Thousands of Israelis join anti-government protests

Surveys indicate that most Israelis blame Netanyahu for the security failures that led to the devastating attack by Hamas fighters on Oct. 7.

21 April 2024

TEL AVIV, April 20 (Reuters) - Thousands of Israeli demonstrators took to the streets on Saturday to call for new elections and demand more action from the government to bring the hostages held in Gaza home, in the latest round of protests against Prime Minister Benjamin Netanyahu.

The protests have continued as the war in Gaza moves through its seventh month and amid growing anger over the government's approach to the 133 Israeli hostages still held by the Islamist movement Hamas.

Surveys indicate that most Israelis blame Netanyahu for the security failures that led to the devastating attack by Hamas fighters on communities in southern Israel on Oct. 7.

Israel's longest-serving prime minister has repeatedly ruled out early elections, which opinion polls suggest he would lose, saying that to go to the polls in the middle of a war would only reward Hamas.

"We're here to protest against this government that keeps dragging us down, month after month; before October 7th, after October 7th. We kept going down in a spiral," said Yalon Pikman, 58, who attended a march in Tel Aviv.

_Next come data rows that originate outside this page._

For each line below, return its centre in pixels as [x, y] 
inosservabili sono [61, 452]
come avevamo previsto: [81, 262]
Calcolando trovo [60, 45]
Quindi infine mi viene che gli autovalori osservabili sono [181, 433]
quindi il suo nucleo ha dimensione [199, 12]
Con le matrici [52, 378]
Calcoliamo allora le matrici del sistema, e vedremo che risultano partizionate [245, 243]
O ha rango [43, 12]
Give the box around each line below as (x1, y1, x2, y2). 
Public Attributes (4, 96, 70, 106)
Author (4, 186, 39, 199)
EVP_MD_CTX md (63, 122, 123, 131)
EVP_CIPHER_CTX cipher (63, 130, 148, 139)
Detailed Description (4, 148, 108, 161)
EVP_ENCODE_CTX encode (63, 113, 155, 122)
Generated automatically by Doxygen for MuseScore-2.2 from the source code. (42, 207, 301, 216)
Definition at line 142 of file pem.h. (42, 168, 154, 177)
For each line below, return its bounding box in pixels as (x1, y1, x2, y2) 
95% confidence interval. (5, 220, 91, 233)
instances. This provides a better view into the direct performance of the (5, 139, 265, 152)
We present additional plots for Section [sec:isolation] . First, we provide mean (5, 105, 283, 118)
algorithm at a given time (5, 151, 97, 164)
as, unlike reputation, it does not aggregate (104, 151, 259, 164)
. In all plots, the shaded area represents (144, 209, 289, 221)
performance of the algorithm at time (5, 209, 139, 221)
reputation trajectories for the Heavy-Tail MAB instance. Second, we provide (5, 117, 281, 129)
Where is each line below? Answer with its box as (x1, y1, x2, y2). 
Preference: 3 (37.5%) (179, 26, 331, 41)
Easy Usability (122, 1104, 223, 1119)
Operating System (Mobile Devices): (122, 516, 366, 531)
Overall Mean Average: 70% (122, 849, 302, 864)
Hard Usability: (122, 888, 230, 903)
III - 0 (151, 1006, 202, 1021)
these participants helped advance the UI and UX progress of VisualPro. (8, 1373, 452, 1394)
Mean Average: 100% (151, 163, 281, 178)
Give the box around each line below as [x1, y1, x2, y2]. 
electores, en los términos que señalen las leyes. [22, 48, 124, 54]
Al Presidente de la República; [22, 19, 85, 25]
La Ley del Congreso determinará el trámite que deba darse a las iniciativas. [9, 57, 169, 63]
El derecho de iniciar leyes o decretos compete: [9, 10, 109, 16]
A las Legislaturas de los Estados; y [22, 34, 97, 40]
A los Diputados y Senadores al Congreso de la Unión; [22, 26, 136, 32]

Hamas-led gunmen seized 253 people during the Oct. 7 attack that killed around 1,200, according to Israeli tallies. Some hostages were freed in a November truce, but efforts to secure another deal appear to have stalled.

Netanyahu has pledged to continue the Israeli campaign in Gaza, which local health authorities say has killed more than 34,000 Palestinians, until all the hostages are brought home and Hamas has been destroyed.

Last week's attack on Israel by waves of Iranian drones and missiles shifted attention from the conflict in Gaza and for many relatives of the remaining hostages there is a growing feeling that time is running out.

"My mother is really strong. She's holding us together," said Sharone Lifschitz, 52, whose 85 year-old mother, Yocheved Lifshitz, was among the hostages released in November but whose father, Oded, remains in captivity.

"But as time passes, the weight of what is happening - the way that those who could have returned them failed to return them - the sheer weight of that is weighing more and more on her shoulders. And her hope, too, is diminishing."